Blue Manchester Ltd v North West Ground Rents Ltd [2019] EWHC 142 (TCC)
I’m not going to go into great detail on this case, despite its various enticing complications – an iconic new Manchester building (pictured above), Carillion (the contractor on construction) going into receivership, and the idiosyncratic view of the Manchester weather of HHJ Davies, sitting as a High Court judge: “It is also because its external elevations are fully glazed, the façades being made up of glass panels which form a sleek uninterrupted wall of glass, reflecting the sunlight in which Manchester is – despite common belief outside Manchester to the contrary – frequently bathed.”
Instead, I will focus on one particular point of broader application concerning temporary repairs and whether a defendant was in breach of its repairing covenant when temporary repairs had been done.
The problem here was that shortly after completion, it became apparent that the bond holding the glass panels to the frames was failing on a number of window units, some 153 of 1350, with the potential for more to fail. This could have meant glass panels falling out the structure. Temporary repairs were carried out by Carillion by adding pressure plates to all the glass panels in 2014, as a short term remedy pending investigation and installation of a permanent solution. Then Carillion went bust.
Blue Manchester Limited, the leaseholder of the hotel in the building, brought proceedings against the freeholder for breach of the landlord’s repairing covenant:
“at all times to keep in good and substantial repair and when necessary as part of repair to reinstate replace and renew where appropriate the Retained Property and the Common Parts PROVIDED THAT the Landlord shall not be liable for a defect or want of repair reinstatement replacement or renewal relating to the Property unless the Landlord has first had notice thereof and sufficient opportunity to remedy it nor for defects or wants of repair decoration reinstatement replacement or renewal which are the subject of obligation under the Tenant’s covenants in this Lease”.
The key question, for our purposes at least, is that NWGR, the freeholder, argued that the pressure plates (or ‘stitch plates’) meant that there was no structural safety issue at present and amounted to good and substantial repair, pending full scale remediation at some unspecified future point.
The court was not impressed. While there was no immediate risk of windows falling out:
- In the absence of the stitching plates, the window units would be in disrepair.
- The 2014 temporary repairs had a projected three year life span. While that could extended for a further period with regular inspection and checking, the time limit on this could not be established by the expert witnesses.
- The central issue was that the defendant had done nothing in the meantime about progressing full repairs:
the SBUs as they stand could only be regarded as structurally safe as at the present time, which includes looking at their structural safety into the short and medium term, if the landlord had already commissioned, or at the very least had a stated and credible intention to commission and obtain in the short term, a full investigation, analysis and report from a suitably qualified facade consultant with a view to following the recommendations of that consultant in terms of maintenance and repair in relation to the existing arrangement and in terms of the appropriate longevity of that arrangement and any necessary additions or alterations to it from the perspective of structural safety, so as to give reasonable confidence as to the structural stability of the current arrangement either indefinitely or for some specified period from the present date. That, however, is not what the defendant has done[4], nor is it the defendant’s stated position at this trial, nor has it acted in a way at any time up to and including this trial such as would afford either the claimant or the court any confidence that it would do so if it had an unconstrained choice.

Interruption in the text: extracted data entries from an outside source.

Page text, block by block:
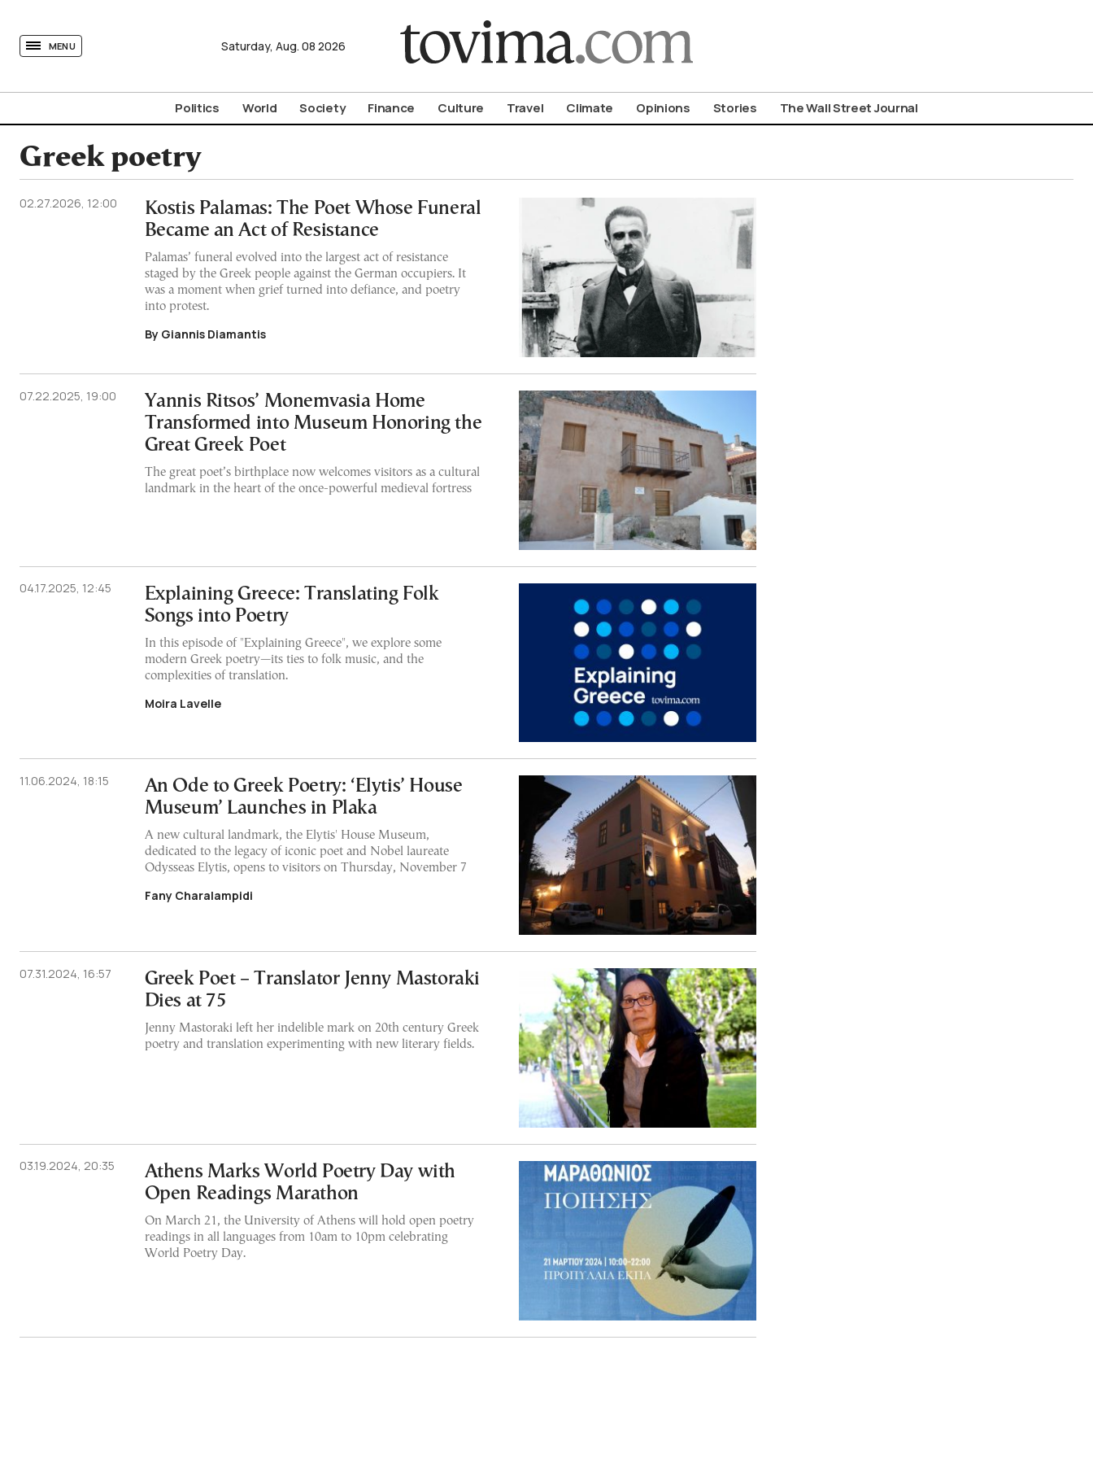
MENU Saturday, Aug. 08 2026
Politics World Society Finance Culture Travel Climate Opinions Stories The Wall Street Journal
Greek poetry
02.27.2026, 12:00
Kostis Palamas: The Poet Whose Funeral
Became an Act of Resistance
Palamas’ funeral evolved into the largest act of resistance
staged by the Greek people against the German occupiers. It
was a moment when grief turned into defiance, and poetry
into protest.
By Giannis Diamantis
07.22.2025, 19:00
Yannis Ritsos’ Monemvasia Home
Transformed into Museum Honoring the
Great Greek Poet
The great poet’s birthplace now welcomes visitors as a cultural
landmark in the heart of the once-powerful medieval fortress
04.17.2025, 12:45
Explaining Greece: Translating Folk
Songs into Poetry
In this episode of "Explaining Greece", we explore some
modern Greek poetry—its ties to folk music, and the
complexities of translation.
Moira Lavelle
11.06.2024, 18:15
An Ode to Greek Poetry: ‘Elytis’ House
Museum’ Launches in Plaka
A new cultural landmark, the Elytis' House Museum,
dedicated to the legacy of iconic poet and Nobel laureate
Odysseas Elytis, opens to visitors on Thursday, November 7
Fany Charalampidi
07.31.2024, 16:57
Greek Poet – Translator Jenny Mastoraki
Dies at 75
Jenny Mastoraki left her indelible mark on 20th century Greek
poetry and translation experimenting with new literary fields.
03.19.2024, 20:35
Athens Marks World Poetry Day with
Open Readings Marathon
On March 21, the University of Athens will hold open poetry
readings in all languages from 10am to 10pm celebrating
World Poetry Day.

This is itself was enough to find disrepair. In addition…
- The stitch plates could cause ‘long term stress issues’ according to expert evidence.
- The regular checks to the stitch plates needed would cause disruption to the claimant and its clientele.
- Aesthetics:
As the authorities referred to above demonstrate, the starting point is the position as it existed at the time of the lease and aesthetic considerations are in principle relevant matters to be taken into consideration. Whilst various witnesses have expressed differing views as to the aesthetics of the tower, there can be no doubt that the unitised appearance of the glass facades, which depends upon there being no obvious externally visible fixings between the separate panels, is an important aspect of the overall design and original appearance of the building. Moreover, whilst various witnesses have expressed differing views as to the impact of the stitch plates, again there can be no doubt that they have a significant adverse impact on the unitised appearance of the glass facade.
- There was an issue on planning permission, whether the stitch plates amounted to a chage of the appearance of the building that would require planning consent. There was no evidence this had even been considered.
Comment
It is not unusual to find defendants arguing for patch or interim repairs as sufficient – for example to a roof, or drainage or heating system – on the basis that major works will be carried out at some unspecified date in some unspecified form in the future. Two key points to take away from this case would be a) what is the projected life span of the patch repairs, and b) what steps has the defendant take to scope and prepare for the full remedial works, over what time scale.
On the basis of this case, it is arguable at least that patch or interim repairs leave a property in disrepair, even if they temporarily solve the immediate effects of the disrepair.